Quote all lines below exactly. Images stay out.

[INPUT FOR THIS TASK Boundary: Start]

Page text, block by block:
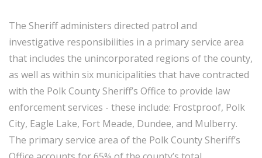
The Sheriff administers directed patrol and
investigative responsibilities in a primary service area
that includes the unincorporated regions of the county,
as well as within six municipalities that have contracted
with the Polk County Sheriff’s Office to provide law
enforcement services - these include: Frostproof, Polk
City, Eagle Lake, Fort Meade, Dundee, and Mulberry.
The primary service area of the Polk County Sheriff’s
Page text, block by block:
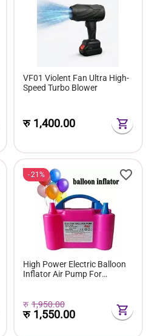
VF01 Violent Fan Ultra High-
Speed Turbo Blower
रु 1,400.00
21%
High Power Electric Balloon
Inflator Air Pump For
रु 1,950.00
रु 1,550.00
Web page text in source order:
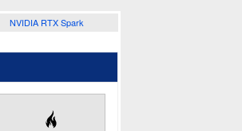
NVIDIA RTX Spark
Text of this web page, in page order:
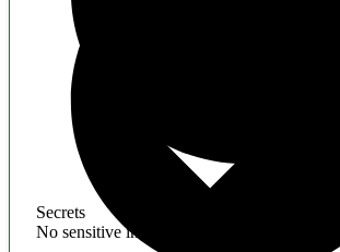
Secrets
No sensitive information found
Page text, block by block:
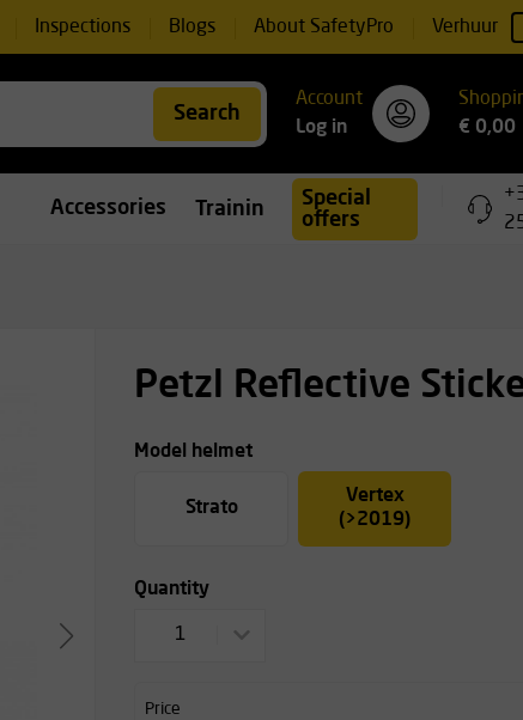
Inspections Blogs About SafetyPro Verhuur
Search
Account
Log in
€ 0,00
Accessories Training
Special
offers
Petzl Reflective
Model helmet
Strato
Vertex
(>2019)
Quantity
1
Price
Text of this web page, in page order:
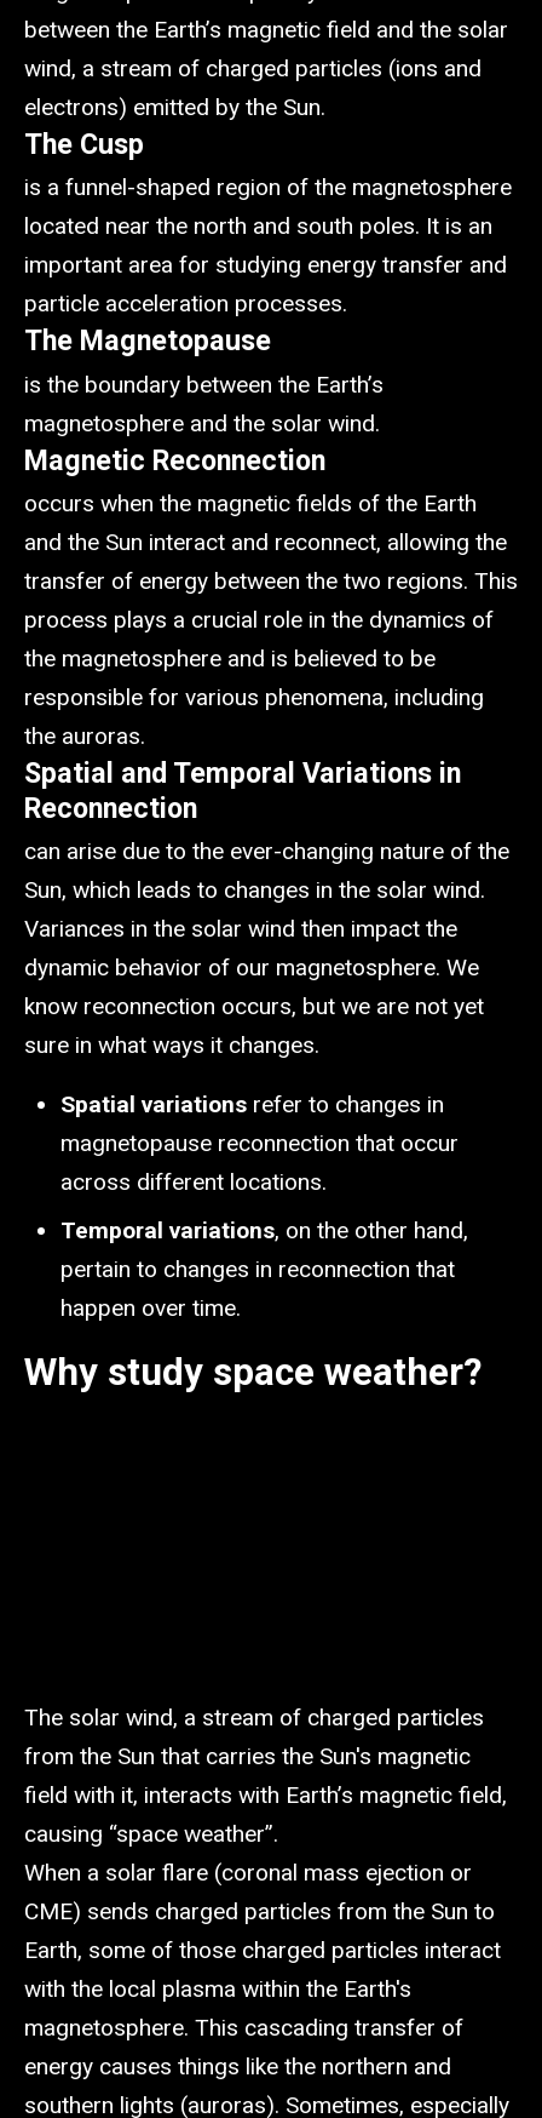
between the Earth’s magnetic field and the solar
wind, a stream of charged particles (ions and
electrons) emitted by the Sun.
The Cusp
is a funnel-shaped region of the magnetosphere
located near the north and south poles. It is an
important area for studying energy transfer and
particle acceleration processes.
The Magnetopause
is the boundary between the Earth’s
magnetosphere and the solar wind.
Magnetic Reconnection
occurs when the magnetic fields of the Earth
and the Sun interact and reconnect, allowing the
transfer of energy between the two regions. This
process plays a crucial role in the dynamics of
the magnetosphere and is believed to be
responsible for various phenomena, including
the auroras.
Spatial and Temporal Variations in
Reconnection
can arise due to the ever-changing nature of the
Sun, which leads to changes in the solar wind.
Variances in the solar wind then impact the
dynamic behavior of our magnetosphere. We
know reconnection occurs, but we are not yet
sure in what ways it changes.
Spatial variations refer to changes in
magnetopause reconnection that occur
across different locations.
Temporal variations, on the other hand,
pertain to changes in reconnection that
happen over time.
Why study space weather?
The solar wind, a stream of charged particles
from the Sun that carries the Sun's magnetic
field with it, interacts with Earth’s magnetic field,
causing “space weather”.
When a solar flare (coronal mass ejection or
CME) sends charged particles from the Sun to
Earth, some of those charged particles interact
with the local plasma within the Earth's
magnetosphere. This cascading transfer of
energy causes things like the northern and
southern lights (auroras). Sometimes, especially
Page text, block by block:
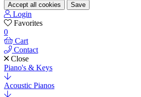
Accept all cookies Save
Login
Favorites
0
Cart
Contact
Close
Piano's & Keys
Acoustic Pianos
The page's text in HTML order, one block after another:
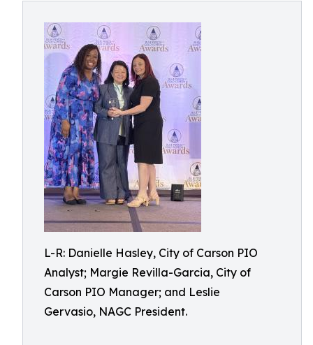
L-R: Danielle Hasley, City of Carson PIO
Analyst; Margie Revilla-Garcia, City of
Carson PIO Manager; and Leslie
Gervasio, NAGC President.
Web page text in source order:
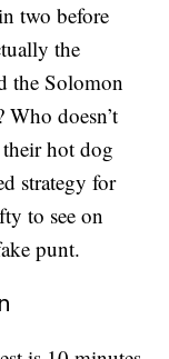
two before
the
the Solomon
doesn’t
hot dog
strategy for
to see on
punt.
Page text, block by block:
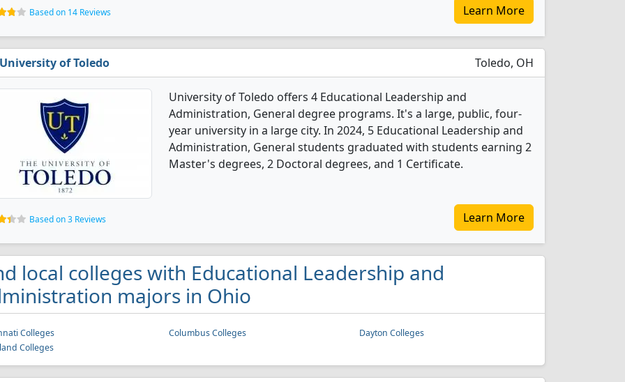
Based on 14 Reviews Learn More
University of Toledo Toledo, OH
University of Toledo offers 4 Educational Leadership and
Administration, General degree programs. It's a large, public, four-
year university in a large city. In 2024, 5 Educational Leadership and
Administration, General students graduated with students earning 2
Master's degrees, 2 Doctoral degrees, and 1 Certificate.
Based on 3 Reviews Learn More
local colleges with Educational Leadership and
majors in Ohio
Colleges Columbus Colleges
Dayton Colleges
Colleges
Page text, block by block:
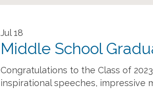
Jul 18
Middle School
Congratulations to the Class of
inspirational speeches, impressive
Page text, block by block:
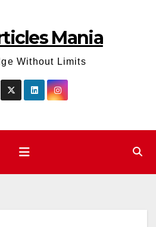
Mania
Without Limits
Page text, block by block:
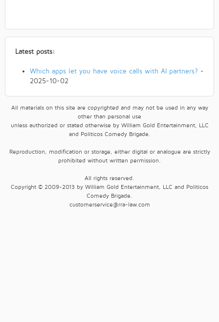
Latest posts:
Which apps let you have voice calls with AI partners? -
2025-10-02
All materials on this site are copyrighted and may not be used in any way
other than personal use
unless authorized or stated otherwise by William Gold Entertainment, LLC
and Politicos Comedy Brigade.
Reproduction, modification or storage, either digital or analogue are strictly
prohibited without written permission.
All rights reserved.
Copyright © 2009-2013 by William Gold Entertainment, LLC and Politicos
Comedy Brigade.
customerservice@rra-law.com
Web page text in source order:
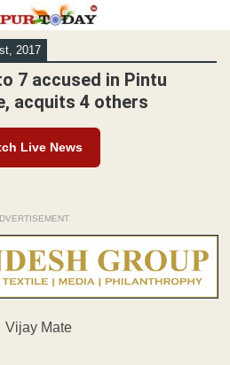
2017
7 accused in Pintu
acquits 4 others
Live News
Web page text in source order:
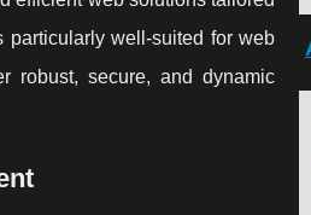
particularly well-suited for web
robust, secure, and dynamic
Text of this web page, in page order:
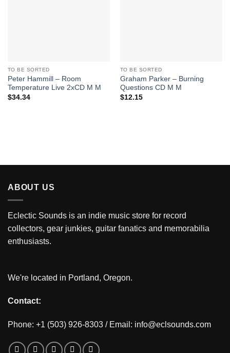
TO BE SORTED
Peter Hammill – Room
Temperature Live 2xCD M M
$34.34
TO BE SORTED
Graham Parker – Burning
Questions CD M M
$12.15
ABOUT US
Eclectic Sounds is an indie music store for record
collectors, gear junkies, guitar fanatics and memorabilia
enthusiasts.
We're located in Portland, Oregon.
Contact:
Phone: +1 (503) 926-8303 / Email: info@eclsounds.com
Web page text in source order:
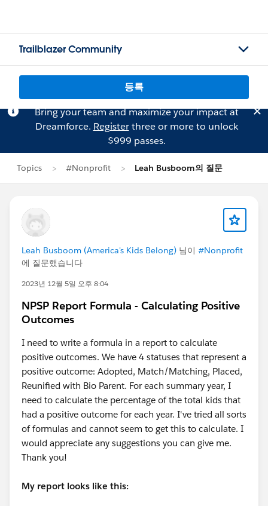
Trailblazer Community
등록
Bring your team and maximize your impact at
Dreamforce. Registerthree or more to unlock
$999 passes.
Topics #Nonprofit Leah Busboom의 질문
Leah Busboom (America's Kids Belong) 님이 #Nonprofit
에 질문했습니다
2023년 12월 5일 오후 8:04
NPSP Report Formula - Calculating Positive
Outcomes
I need to write a formula in a report to calculate
positive outcomes. We have 4 statuses that represent a
positive outcome: Adopted, Match/Matching, Placed,
Reunified with Bio Parent. For each summary year, I
need to calculate the percentage of the total kids that
had a positive outcome for each year. I've tried all sorts
of formulas and cannot seem to get this to calculate. I
would appreciate any suggestions you can give me.
Thank you!
My report looks like this:
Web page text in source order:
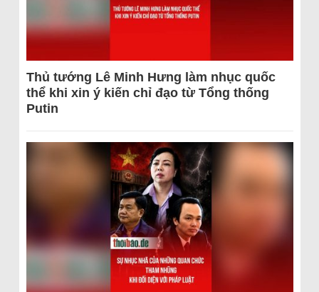
Thủ tướng Lê Minh Hưng làm nhục quốc
thể khi xin ý kiến chỉ đạo từ Tổng thống
Putin

[INPUT FOR THIS TASK Boundary: End]

FINAL ANSWER
Page text, block by block:
The Sheriff administers directed patrol and
investigative responsibilities in a primary service area
that includes the unincorporated regions of the county,
as well as within six municipalities that have contracted
with the Polk County Sheriff’s Office to provide law
enforcement services - these include: Frostproof, Polk
City, Eagle Lake, Fort Meade, Dundee, and Mulberry.
The primary service area of the Polk County Sheriff’s
Page text, block by block:
VF01 Violent Fan Ultra High-
Speed Turbo Blower
रु 1,400.00
21%
High Power Electric Balloon
Inflator Air Pump For
रु 1,950.00
रु 1,550.00
Web page text in source order:
NVIDIA RTX Spark
Text of this web page, in page order:
Secrets
No sensitive information found
Page text, block by block:
Inspections Blogs About SafetyPro Verhuur
Search
Account
Log in
€ 0,00
Accessories Training
Special
offers
Petzl Reflective
Model helmet
Strato
Vertex
(>2019)
Quantity
1
Price
Text of this web page, in page order:
between the Earth’s magnetic field and the solar
wind, a stream of charged particles (ions and
electrons) emitted by the Sun.
The Cusp
is a funnel-shaped region of the magnetosphere
located near the north and south poles. It is an
important area for studying energy transfer and
particle acceleration processes.
The Magnetopause
is the boundary between the Earth’s
magnetosphere and the solar wind.
Magnetic Reconnection
occurs when the magnetic fields of the Earth
and the Sun interact and reconnect, allowing the
transfer of energy between the two regions. This
process plays a crucial role in the dynamics of
the magnetosphere and is believed to be
responsible for various phenomena, including
the auroras.
Spatial and Temporal Variations in
Reconnection
can arise due to the ever-changing nature of the
Sun, which leads to changes in the solar wind.
Variances in the solar wind then impact the
dynamic behavior of our magnetosphere. We
know reconnection occurs, but we are not yet
sure in what ways it changes.
Spatial variations refer to changes in
magnetopause reconnection that occur
across different locations.
Temporal variations, on the other hand,
pertain to changes in reconnection that
happen over time.
Why study space weather?
The solar wind, a stream of charged particles
from the Sun that carries the Sun's magnetic
field with it, interacts with Earth’s magnetic field,
causing “space weather”.
When a solar flare (coronal mass ejection or
CME) sends charged particles from the Sun to
Earth, some of those charged particles interact
with the local plasma within the Earth's
magnetosphere. This cascading transfer of
energy causes things like the northern and
southern lights (auroras). Sometimes, especially
Page text, block by block:
Accept all cookies Save
Login
Favorites
0
Cart
Contact
Close
Piano's & Keys
Acoustic Pianos
The page's text in HTML order, one block after another:
L-R: Danielle Hasley, City of Carson PIO
Analyst; Margie Revilla-Garcia, City of
Carson PIO Manager; and Leslie
Gervasio, NAGC President.
Web page text in source order:
two before
the
the Solomon
doesn’t
hot dog
strategy for
to see on
punt.
Page text, block by block:
Based on 14 Reviews Learn More
University of Toledo Toledo, OH
University of Toledo offers 4 Educational Leadership and
Administration, General degree programs. It's a large, public, four-
year university in a large city. In 2024, 5 Educational Leadership and
Administration, General students graduated with students earning 2
Master's degrees, 2 Doctoral degrees, and 1 Certificate.
Based on 3 Reviews Learn More
local colleges with Educational Leadership and
majors in Ohio
Colleges Columbus Colleges
Dayton Colleges
Colleges
Page text, block by block:
Jul 18
Middle School
Congratulations to the Class of
inspirational speeches, impressive
Page text, block by block:
Mania
Without Limits
Page text, block by block:
Latest posts:
Which apps let you have voice calls with AI partners? -
2025-10-02
All materials on this site are copyrighted and may not be used in any way
other than personal use
unless authorized or stated otherwise by William Gold Entertainment, LLC
and Politicos Comedy Brigade.
Reproduction, modification or storage, either digital or analogue are strictly
prohibited without written permission.
All rights reserved.
Copyright © 2009-2013 by William Gold Entertainment, LLC and Politicos
Comedy Brigade.
customerservice@rra-law.com
Web page text in source order:
2017
7 accused in Pintu
acquits 4 others
Live News
Web page text in source order:
particularly well-suited for web
robust, secure, and dynamic
Text of this web page, in page order:
TO BE SORTED
Peter Hammill – Room
Temperature Live 2xCD M M
$34.34
TO BE SORTED
Graham Parker – Burning
Questions CD M M
$12.15
ABOUT US
Eclectic Sounds is an indie music store for record
collectors, gear junkies, guitar fanatics and memorabilia
enthusiasts.
We're located in Portland, Oregon.
Contact:
Phone: +1 (503) 926-8303 / Email: info@eclsounds.com
Web page text in source order:
Trailblazer Community
등록
Bring your team and maximize your impact at
Dreamforce. Registerthree or more to unlock
$999 passes.
Topics #Nonprofit Leah Busboom의 질문
Leah Busboom (America's Kids Belong) 님이 #Nonprofit
에 질문했습니다
2023년 12월 5일 오후 8:04
NPSP Report Formula - Calculating Positive
Outcomes
I need to write a formula in a report to calculate
positive outcomes. We have 4 statuses that represent a
positive outcome: Adopted, Match/Matching, Placed,
Reunified with Bio Parent. For each summary year, I
need to calculate the percentage of the total kids that
had a positive outcome for each year. I've tried all sorts
of formulas and cannot seem to get this to calculate. I
would appreciate any suggestions you can give me.
Thank you!
My report looks like this:
Web page text in source order:
Thủ tướng Lê Minh Hưng làm nhục quốc
thể khi xin ý kiến chỉ đạo từ Tổng thống
Putin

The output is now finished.